| name | browser-content-capture |
| description | Capture content from JavaScript-rendered pages, login-protected sites, and multi-page documentation using Playwright MCP tools or Claude Chrome extension. Use when WebFetch fails on SPAs, dynamic content, or auth-required pages. |
| version | 1.1.0 |
| tags | browser, playwright, mcp, scraping, spa, authentication, chrome-extension, 2025 |
Browser Content Capture
Capture web content that traditional scrapers cannot access.
Overview
This skill enables content extraction from sources that require browser-level access:
- JavaScript-rendered SPAs (React, Vue, Angular apps)
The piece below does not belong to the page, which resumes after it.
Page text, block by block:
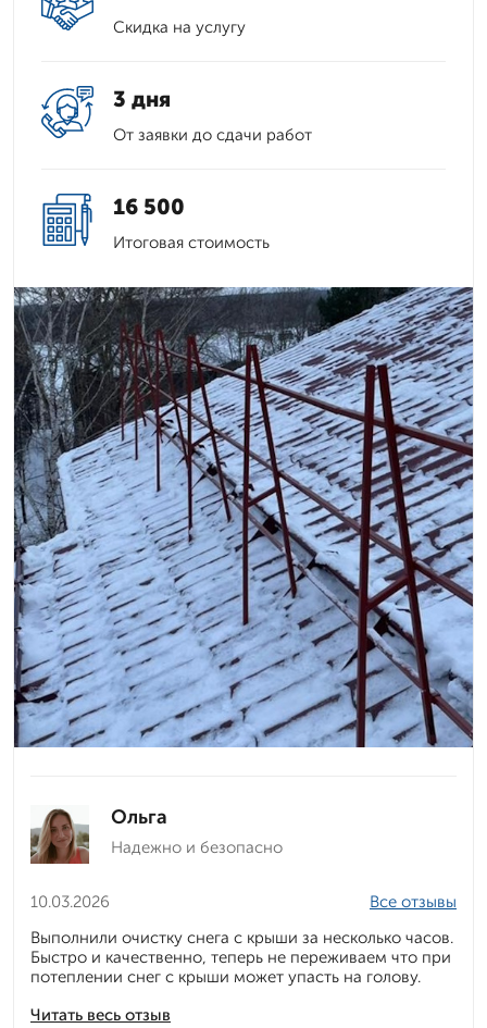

- Login-protected documentation (private wikis, gated content)
- Dynamic content (infinite scroll, lazy loading, client-side routing)
- Multi-page site crawls (documentation trees, tutorial series)
When to Use This Skill
Use when:
WebFetchreturns empty or partial content- Page requires JavaScript execution to render
- Content is behind authentication
- Need to navigate multi-page structures
- Extracting from client-side routed apps
Do NOT use when:
- Static HTML pages (use
WebFetch- faster) - Public API endpoints (use direct HTTP calls)
- Simple RSS/Atom feeds
Quick Start
Check Available MCP Tools
MCPSearch: "select:mcp__playwright__browser_navigate"
Basic Capture Pattern
# 1. Navigate to URL
mcp__playwright__browser_navigate(url="https://docs.example.com")
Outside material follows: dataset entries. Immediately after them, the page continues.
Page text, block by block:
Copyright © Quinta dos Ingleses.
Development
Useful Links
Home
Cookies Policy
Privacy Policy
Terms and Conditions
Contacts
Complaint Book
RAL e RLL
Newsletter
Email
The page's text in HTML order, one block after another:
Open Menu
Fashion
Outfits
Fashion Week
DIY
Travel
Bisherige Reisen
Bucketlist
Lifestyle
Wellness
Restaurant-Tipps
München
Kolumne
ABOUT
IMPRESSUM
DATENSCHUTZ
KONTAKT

# 2. Wait for content to render
mcp__playwright__browser_wait_for(selector=".main-content", timeout=5000)
# 3. Capture page snapshot
snapshot = mcp__playwright__browser_snapshot()
# 4. Extract text content
content = mcp__playwright__browser_evaluate(
script="document.querySelector('.main-content').innerText"
)
MCP Tools Reference
| Tool | Purpose | When to Use |
|---|---|---|
browser_navigate |
Go to URL | First step of any capture |
browser_snapshot |
Get DOM/accessibility tree | Understanding page structure |
browser_evaluate |
Run custom JS | Extract specific content |
browser_click |
Click elements | Navigate menus, pagination |
browser_fill_form |
Fill inputs | Authentication flows |
browser_wait_for |
Wait for selector | Dynamic content loading |
browser_take_screenshot |
Capture image | Visual verification |
browser_console_messages |
Read JS console | Debug extraction issues |
browser_network_requests |
Monitor XHR/fetch | Find API endpoints |
Full tool documentation: See references/mcp-tools.md
Capture Patterns
Pattern 1: SPA Content Extraction
For React/Vue/Angular apps where content renders client-side:
# Navigate and wait for hydration
mcp__playwright__browser_navigate(url="https://react-docs.example.com")
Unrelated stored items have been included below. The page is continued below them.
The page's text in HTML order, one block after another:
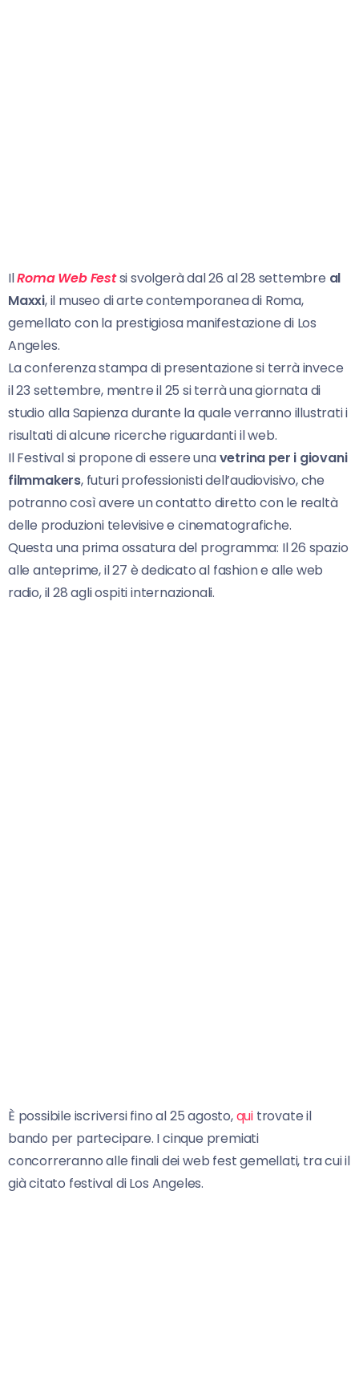
IlRoma Web Festsi svolgerà dal 26 al 28 settembre al
Maxxi, il museo di arte contemporanea di Roma,
gemellato con la prestigiosa manifestazione di Los
Angeles.
La conferenza stampa di presentazione si terrà invece
il 23 settembre, mentre il 25 si terrà una giornata di
studio alla Sapienza durante la quale verranno illustrati i
risultati di alcune ricerche riguardanti il web.
Il Festival si propone di essere unavetrina per i giovani
filmmakers, futuri professionisti dell’audiovisivo, che
potranno così avere un contatto diretto con le realtà
delle produzioni televisive e cinematografiche.
Questa una prima ossatura del programma: Il 26 spazio
alle anteprime, il 27 è dedicato al fashion e alle web
radio, il 28 agli ospiti internazionali.
È possibile iscriversi fino al 25 agosto,qui trovate il
bando per partecipare. I cinque premiati
concorreranno alle finali dei web fest gemellati, tra cui il
già citato festival di Los Angeles.

mcp__playwright__browser_wait_for(selector="[data-hydrated='true']", timeout=10000)
# Extract after React mounts
content = mcp__playwright__browser_evaluate(script="""
// Wait for React to finish rendering
await new Promise(r => setTimeout(r, 1000));
return document.querySelector('article').innerText;
""")
Details: See references/spa-extraction.md
Pattern 2: Authentication Flow
For login-protected content:
# Navigate to login
mcp__playwright__browser_navigate(url="https://docs.example.com/login")
# Fill credentials (prompt user for values)
mcp__playwright__browser_fill_form(
selector="#login-form",
values={"username": "...", "password": "..."}
)
# Click submit and wait for redirect
mcp__playwright__browser_click(selector="button[type='submit']")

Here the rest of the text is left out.